WORK REQUEST ▸
Copy out every line holding the string "States" from the records below.

INFORMATION SUPPLIED ▸
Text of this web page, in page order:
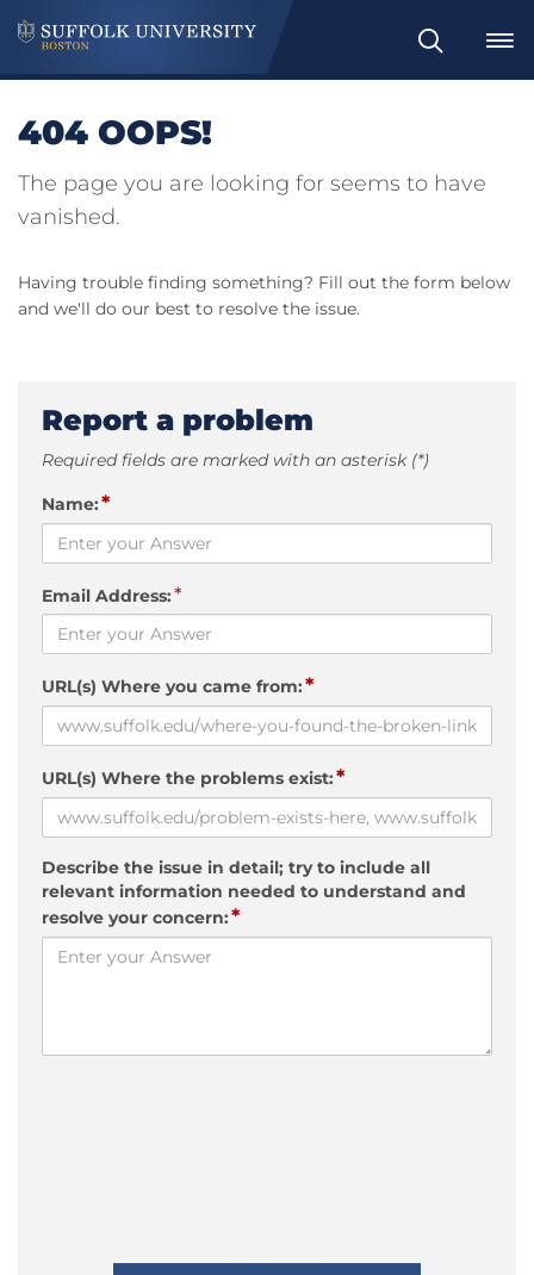
Search
404 OOPS!
The page you are looking for seems to have
vanished.
Having trouble finding something? Fill out the form below
and we'll do our best to resolve the issue.
Report a problem
Required fields are marked with an asterisk (*)
Name:*
Email Address:*
URL(s) Where you came from:*
URL(s) Where the problems exist:*
Describe the issue in detail; try to include all
relevant information needed to understand and
resolve your concern:*
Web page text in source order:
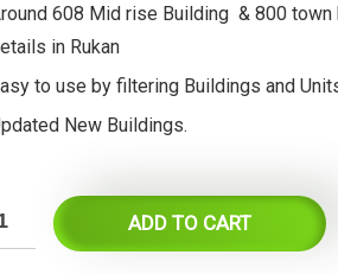
608 Mid rise Building & 800 town
in Rukan
to use by filtering Buildings and
New Buildings.
ADD TO CART
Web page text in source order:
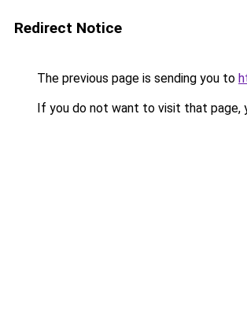
Redirect Notice
The previous page is sending you to
If you do not want to visit that page,
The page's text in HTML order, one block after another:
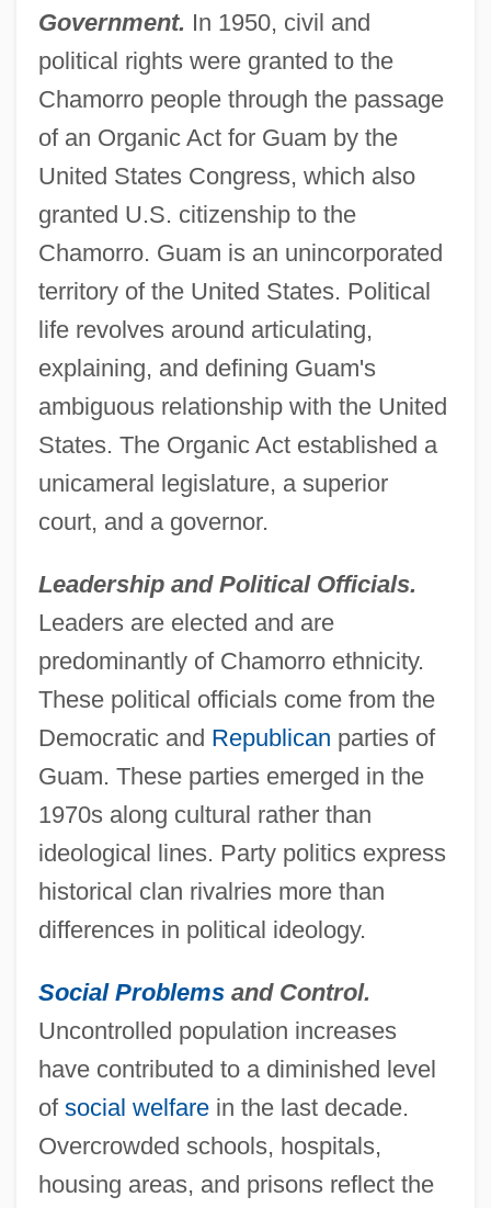
Government. In 1950, civil and
political rights were granted to the
Chamorro people through the passage
of an Organic Act for Guam by the
United States Congress, which also
granted U.S. citizenship to the
Chamorro. Guam is an unincorporated
territory of the United States. Political
life revolves around articulating,
explaining, and defining Guam's
ambiguous relationship with the United
States. The Organic Act established a
unicameral legislature, a superior
court, and a governor.
Leadership and Political Officials.
Leaders are elected and are
predominantly of Chamorro ethnicity.
These political officials come from the
Democratic and Republican parties of
Guam. These parties emerged in the
1970s along cultural rather than
ideological lines. Party politics express
historical clan rivalries more than
differences in political ideology.
Social Problemsand Control.
Uncontrolled population increases
have contributed to a diminished level
of social welfarein the last decade.
Overcrowded schools, hospitals,
housing areas, and prisons reflect the
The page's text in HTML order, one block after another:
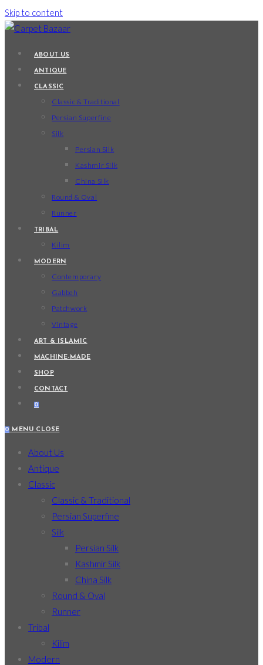
Skip to content
ABOUT US
ANTIQUE
CLASSIC
Classic & Traditional
Persian Superfine
Silk
Persian Silk
Kashmir Silk
China Silk
Round & Oval
Runner
TRIBAL
Kilim
MODERN
Contemporary
Gabbeh
Patchwork
Vintage
ART & ISLAMIC
MACHINE-MADE
SHOP
CONTACT
0
0 MENU CLOSE
About Us
Antique
Classic
Classic & Traditional
Persian Superfine
Silk
Persian Silk
Kashmir Silk
China Silk
Round & Oval
Runner
Tribal
Kilim
Modern
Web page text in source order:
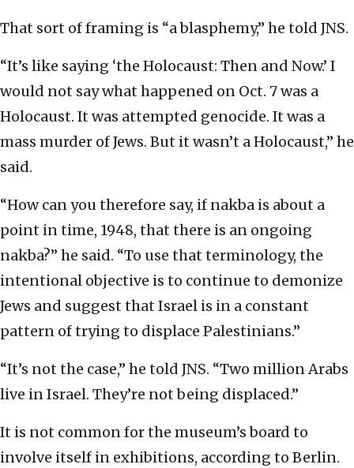
That sort of framing is “a blasphemy,” he told JNS.
“It’s like saying ‘the Holocaust: Then and Now.’ I
would not say what happened on Oct. 7 was a
Holocaust. It was attempted genocide. It was a
mass murder of Jews. But it wasn’t a Holocaust,” he
said.
“How can you therefore say, if nakba is about a
point in time, 1948, that there is an ongoing
nakba?” he said. “To use that terminology, the
intentional objective is to continue to demonize
Jews and suggest that Israel is in a constant
pattern of trying to displace Palestinians.”
“It’s not the case,” he told JNS. “Two million Arabs
live in Israel. They’re not being displaced.”
It is not common for the museum’s board to
involve itself in exhibitions, according to Berlin.
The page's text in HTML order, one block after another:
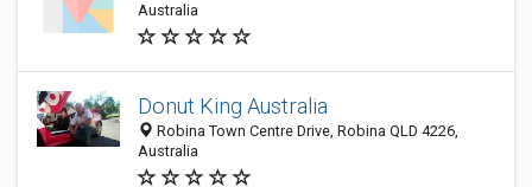
Australia
Donut King Australia
Robina Town Centre Drive, Robina QLD 4226,
Australia
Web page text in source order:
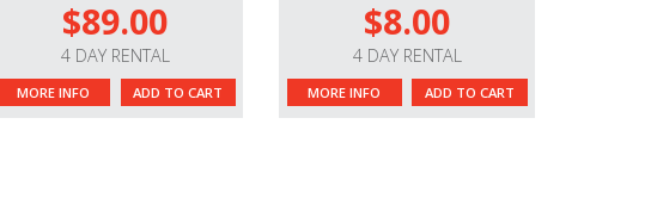
$89.00
4 DAY RENTAL
MORE INFO ADD TO CART
$8.00
4 DAY RENTAL
MORE INFO ADD TO CART

SOLUTION TO THE PROBLEM ▸
United States Congress, which also
territory of the United States. Political
States. The Organic Act established a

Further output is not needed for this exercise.